**ABOUT THIS EXERCISE**
Where does the string "black" appear in the records? Copy each line that holds it.

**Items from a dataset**
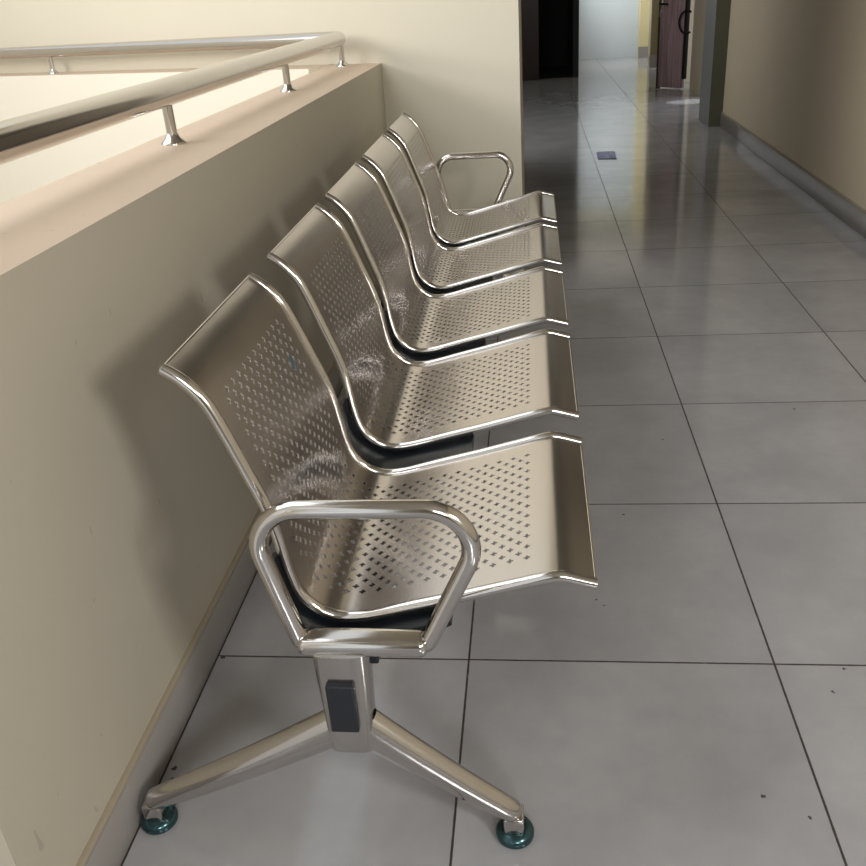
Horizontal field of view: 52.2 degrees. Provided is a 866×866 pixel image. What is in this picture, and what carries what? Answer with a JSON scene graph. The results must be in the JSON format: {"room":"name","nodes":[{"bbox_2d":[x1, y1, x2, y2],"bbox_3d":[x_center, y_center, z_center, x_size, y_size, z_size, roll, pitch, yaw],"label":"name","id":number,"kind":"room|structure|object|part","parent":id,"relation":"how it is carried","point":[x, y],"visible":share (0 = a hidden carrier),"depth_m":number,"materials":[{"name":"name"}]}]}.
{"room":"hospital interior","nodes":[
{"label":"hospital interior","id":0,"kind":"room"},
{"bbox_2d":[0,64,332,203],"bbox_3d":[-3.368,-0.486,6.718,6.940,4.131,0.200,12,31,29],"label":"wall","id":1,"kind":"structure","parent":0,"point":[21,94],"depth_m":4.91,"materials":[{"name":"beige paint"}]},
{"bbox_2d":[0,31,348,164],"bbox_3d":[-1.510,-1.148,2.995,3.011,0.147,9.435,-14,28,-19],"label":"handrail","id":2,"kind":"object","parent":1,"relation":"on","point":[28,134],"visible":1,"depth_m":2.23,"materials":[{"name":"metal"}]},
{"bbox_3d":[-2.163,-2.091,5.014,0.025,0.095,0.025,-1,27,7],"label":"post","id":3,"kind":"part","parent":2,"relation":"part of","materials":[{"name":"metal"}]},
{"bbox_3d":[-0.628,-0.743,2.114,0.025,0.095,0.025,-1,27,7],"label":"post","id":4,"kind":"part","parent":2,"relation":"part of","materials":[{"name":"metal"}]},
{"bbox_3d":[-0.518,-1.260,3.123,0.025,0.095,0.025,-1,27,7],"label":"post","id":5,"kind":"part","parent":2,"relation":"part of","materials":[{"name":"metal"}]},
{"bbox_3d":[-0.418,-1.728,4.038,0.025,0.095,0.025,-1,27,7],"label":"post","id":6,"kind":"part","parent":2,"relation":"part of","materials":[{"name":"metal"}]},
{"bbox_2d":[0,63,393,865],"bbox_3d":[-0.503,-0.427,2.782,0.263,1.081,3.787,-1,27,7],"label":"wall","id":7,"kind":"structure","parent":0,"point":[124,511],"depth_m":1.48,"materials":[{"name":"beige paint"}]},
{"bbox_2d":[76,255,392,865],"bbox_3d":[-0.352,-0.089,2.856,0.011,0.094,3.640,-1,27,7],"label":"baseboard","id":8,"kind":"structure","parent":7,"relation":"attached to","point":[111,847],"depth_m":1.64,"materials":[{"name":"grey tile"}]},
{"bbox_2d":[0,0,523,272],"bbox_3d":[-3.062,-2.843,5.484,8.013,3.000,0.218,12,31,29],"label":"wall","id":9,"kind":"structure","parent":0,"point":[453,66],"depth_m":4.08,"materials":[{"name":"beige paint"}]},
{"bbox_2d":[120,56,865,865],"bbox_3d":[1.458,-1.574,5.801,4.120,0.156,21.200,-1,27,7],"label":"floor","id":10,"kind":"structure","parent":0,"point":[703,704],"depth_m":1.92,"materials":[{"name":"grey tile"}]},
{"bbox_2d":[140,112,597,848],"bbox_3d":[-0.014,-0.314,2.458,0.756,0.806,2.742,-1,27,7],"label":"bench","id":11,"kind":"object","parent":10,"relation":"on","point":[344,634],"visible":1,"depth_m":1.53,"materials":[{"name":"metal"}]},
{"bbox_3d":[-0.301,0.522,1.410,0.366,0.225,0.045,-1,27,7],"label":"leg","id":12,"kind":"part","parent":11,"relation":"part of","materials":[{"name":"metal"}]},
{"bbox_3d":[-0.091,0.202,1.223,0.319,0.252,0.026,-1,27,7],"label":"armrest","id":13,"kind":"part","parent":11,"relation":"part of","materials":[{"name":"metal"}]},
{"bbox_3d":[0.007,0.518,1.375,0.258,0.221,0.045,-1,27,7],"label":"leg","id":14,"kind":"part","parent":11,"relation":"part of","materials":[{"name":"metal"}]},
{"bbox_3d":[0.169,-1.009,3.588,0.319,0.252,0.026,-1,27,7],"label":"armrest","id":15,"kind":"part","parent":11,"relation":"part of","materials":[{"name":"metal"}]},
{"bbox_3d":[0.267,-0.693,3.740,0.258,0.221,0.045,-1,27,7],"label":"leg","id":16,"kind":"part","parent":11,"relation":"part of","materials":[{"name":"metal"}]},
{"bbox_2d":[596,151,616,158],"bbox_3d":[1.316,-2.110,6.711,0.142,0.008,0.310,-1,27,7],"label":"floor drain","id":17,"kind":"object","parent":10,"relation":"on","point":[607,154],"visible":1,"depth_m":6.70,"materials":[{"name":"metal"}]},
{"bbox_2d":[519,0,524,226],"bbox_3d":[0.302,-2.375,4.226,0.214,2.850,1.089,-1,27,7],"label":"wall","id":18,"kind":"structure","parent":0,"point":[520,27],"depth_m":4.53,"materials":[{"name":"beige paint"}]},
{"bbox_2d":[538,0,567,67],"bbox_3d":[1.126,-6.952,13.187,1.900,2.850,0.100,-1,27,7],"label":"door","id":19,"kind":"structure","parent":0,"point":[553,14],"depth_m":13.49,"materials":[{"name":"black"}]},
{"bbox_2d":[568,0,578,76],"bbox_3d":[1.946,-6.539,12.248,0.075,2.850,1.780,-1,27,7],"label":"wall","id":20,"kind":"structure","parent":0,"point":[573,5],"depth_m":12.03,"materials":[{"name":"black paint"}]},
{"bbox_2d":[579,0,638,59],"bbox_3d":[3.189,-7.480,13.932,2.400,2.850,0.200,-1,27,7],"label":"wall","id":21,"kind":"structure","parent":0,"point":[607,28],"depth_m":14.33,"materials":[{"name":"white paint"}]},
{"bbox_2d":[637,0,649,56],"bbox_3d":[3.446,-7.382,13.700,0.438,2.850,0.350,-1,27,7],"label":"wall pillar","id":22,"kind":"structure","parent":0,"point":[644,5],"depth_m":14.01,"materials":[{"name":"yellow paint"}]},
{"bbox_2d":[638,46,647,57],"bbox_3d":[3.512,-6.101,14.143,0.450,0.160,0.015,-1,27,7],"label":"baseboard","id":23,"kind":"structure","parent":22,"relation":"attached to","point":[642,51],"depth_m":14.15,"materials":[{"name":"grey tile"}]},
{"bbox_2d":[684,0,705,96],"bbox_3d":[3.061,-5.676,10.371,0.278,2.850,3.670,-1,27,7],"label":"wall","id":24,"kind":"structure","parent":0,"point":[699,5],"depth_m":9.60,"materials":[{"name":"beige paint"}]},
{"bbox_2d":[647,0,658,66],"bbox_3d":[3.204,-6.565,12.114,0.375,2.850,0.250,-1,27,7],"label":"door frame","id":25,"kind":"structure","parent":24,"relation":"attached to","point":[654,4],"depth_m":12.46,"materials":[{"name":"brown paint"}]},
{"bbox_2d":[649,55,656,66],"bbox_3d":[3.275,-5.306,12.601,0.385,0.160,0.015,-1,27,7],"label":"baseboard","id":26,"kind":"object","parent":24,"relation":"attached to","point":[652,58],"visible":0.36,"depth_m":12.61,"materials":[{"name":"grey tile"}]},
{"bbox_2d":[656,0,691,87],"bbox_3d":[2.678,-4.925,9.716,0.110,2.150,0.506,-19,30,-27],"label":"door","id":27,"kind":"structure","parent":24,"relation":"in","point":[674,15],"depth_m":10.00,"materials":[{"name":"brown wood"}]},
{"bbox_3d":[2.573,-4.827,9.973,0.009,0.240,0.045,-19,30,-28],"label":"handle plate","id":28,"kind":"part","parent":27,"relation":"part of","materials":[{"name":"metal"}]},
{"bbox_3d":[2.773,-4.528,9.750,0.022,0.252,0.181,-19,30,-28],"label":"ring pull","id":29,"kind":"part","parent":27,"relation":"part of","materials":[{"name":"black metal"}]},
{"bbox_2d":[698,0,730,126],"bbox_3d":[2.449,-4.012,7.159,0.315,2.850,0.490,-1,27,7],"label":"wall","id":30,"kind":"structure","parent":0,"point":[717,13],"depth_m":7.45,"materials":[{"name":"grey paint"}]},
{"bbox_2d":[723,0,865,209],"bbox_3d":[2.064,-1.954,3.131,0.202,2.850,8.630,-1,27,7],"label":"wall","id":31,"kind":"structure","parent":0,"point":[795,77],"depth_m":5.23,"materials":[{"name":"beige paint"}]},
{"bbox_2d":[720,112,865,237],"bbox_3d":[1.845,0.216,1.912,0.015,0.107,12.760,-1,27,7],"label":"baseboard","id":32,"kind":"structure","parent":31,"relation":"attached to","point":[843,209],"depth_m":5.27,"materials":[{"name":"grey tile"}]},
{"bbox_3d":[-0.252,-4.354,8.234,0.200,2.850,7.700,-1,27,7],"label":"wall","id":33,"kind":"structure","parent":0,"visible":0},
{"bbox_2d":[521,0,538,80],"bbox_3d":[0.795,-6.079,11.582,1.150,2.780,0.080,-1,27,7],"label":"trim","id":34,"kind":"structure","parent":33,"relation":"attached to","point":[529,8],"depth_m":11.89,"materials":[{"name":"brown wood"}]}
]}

**OUTPUT FOR THIS EXERCISE**
{"bbox_2d":[538,0,567,67],"bbox_3d":[1.126,-6.952,13.187,1.900,2.850,0.100,-1,27,7],"label":"door","id":19,"kind":"structure","parent":0,"point":[553,14],"depth_m":13.49,"materials":[{"name":"black"}]},
{"bbox_2d":[568,0,578,76],"bbox_3d":[1.946,-6.539,12.248,0.075,2.850,1.780,-1,27,7],"label":"wall","id":20,"kind":"structure","parent":0,"point":[573,5],"depth_m":12.03,"materials":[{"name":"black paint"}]},
{"bbox_3d":[2.773,-4.528,9.750,0.022,0.252,0.181,-19,30,-28],"label":"ring pull","id":29,"kind":"part","parent":27,"relation":"part of","materials":[{"name":"black metal"}]},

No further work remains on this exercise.